→ **What you have to do**
Pictures aside, return all of the records exactly as they stand.

→ **Collected data**
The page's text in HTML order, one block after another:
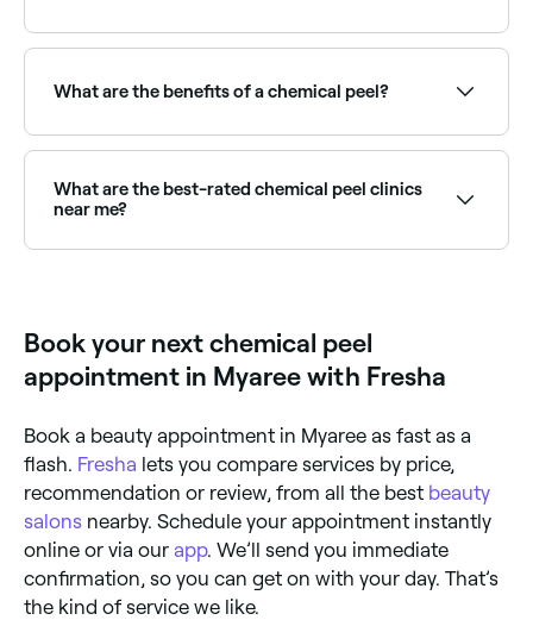
results last 2-6 months, and the results of a deep
peel should last for life.
What are the benefits of a chemical peel?
damage, clear acne and blemishes, and stimulate
collagen production. Results vary depending on peel
What are the best-rated chemical peel clinics
near me?
Book your next chemical peel
appointment in Myaree with Fresha
Book a beauty appointment in Myaree as fast as a
flash. Fresha lets you compare services by price,
recommendation or review, from all the best beauty
salons nearby. Schedule your appointment instantly
online or via our app. We’ll send you immediate
confirmation, so you can get on with your day. That’s
the kind of service we like.
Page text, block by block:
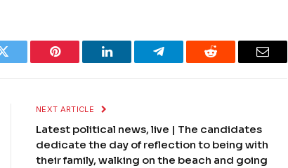
Twitter Pinterest LinkedIn Telegram Reddit Email
NEXT ARTICLE
Latest political news, live | The candidates
dedicate the day of reflection to being with
their family, walking on the beach and going
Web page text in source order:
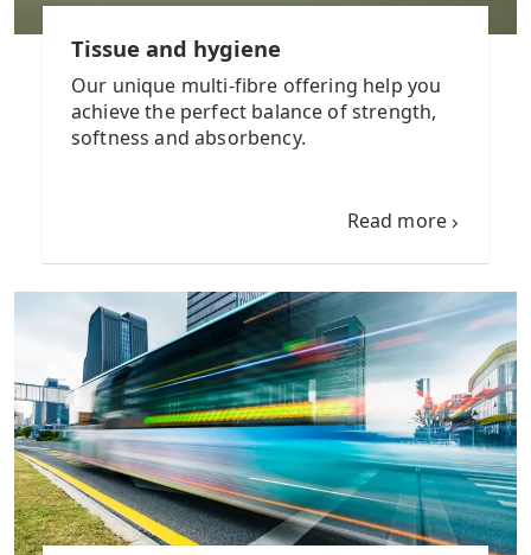
Tissue and hygiene
Our unique multi-fibre offering help you
achieve the perfect balance of strength,
softness and absorbency.
Read more
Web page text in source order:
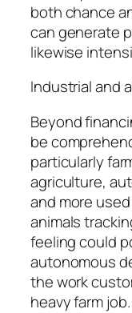
both chance
can generate
likewise
Industrial and
Beyond
be
particularly
agriculture,
and more
animals
feeling could
autonomous
the work
heavy farm job.
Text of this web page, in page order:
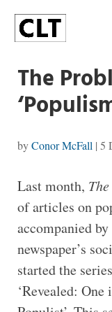
The
byConor McFall | 5
Last month,
of articles on
accompanied
newspaper’s
started the
‘Revealed:
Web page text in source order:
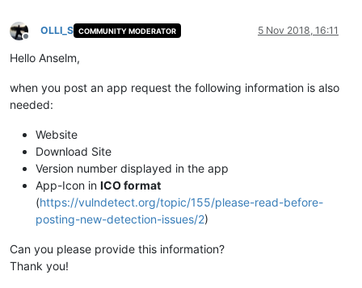
Offline
OLLI_S COMMUNITY MODERATOR 5 Nov 2018, 16:11
Hello Anselm,
when you post an app request the following information is also
needed:
Website
Download Site
Version number displayed in the app
App-Icon in ICO format
(https://vulndetect.org/topic/155/please-read-before-
posting-new-detection-issues/2)
Can you please provide this information?
Thank you!

→ **Result of the task**
The page's text in HTML order, one block after another:
results last 2-6 months, and the results of a deep
peel should last for life.
What are the benefits of a chemical peel?
damage, clear acne and blemishes, and stimulate
collagen production. Results vary depending on peel
What are the best-rated chemical peel clinics
near me?
Book your next chemical peel
appointment in Myaree with Fresha
Book a beauty appointment in Myaree as fast as a
flash. Fresha lets you compare services by price,
recommendation or review, from all the best beauty
salons nearby. Schedule your appointment instantly
online or via our app. We’ll send you immediate
confirmation, so you can get on with your day. That’s
the kind of service we like.
Page text, block by block:
Twitter Pinterest LinkedIn Telegram Reddit Email
NEXT ARTICLE
Latest political news, live | The candidates
dedicate the day of reflection to being with
their family, walking on the beach and going
Web page text in source order:
Tissue and hygiene
Our unique multi-fibre offering help you
achieve the perfect balance of strength,
softness and absorbency.
Read more
Web page text in source order:
both chance
can generate
likewise
Industrial and
Beyond
be
particularly
agriculture,
and more
animals
feeling could
autonomous
the work
heavy farm job.
Text of this web page, in page order:
The
byConor McFall | 5
Last month,
of articles on
accompanied
newspaper’s
started the
‘Revealed:
Web page text in source order:
Offline
OLLI_S COMMUNITY MODERATOR 5 Nov 2018, 16:11
Hello Anselm,
when you post an app request the following information is also
needed:
Website
Download Site
Version number displayed in the app
App-Icon in ICO format
(https://vulndetect.org/topic/155/please-read-before-
posting-new-detection-issues/2)
Can you please provide this information?
Thank you!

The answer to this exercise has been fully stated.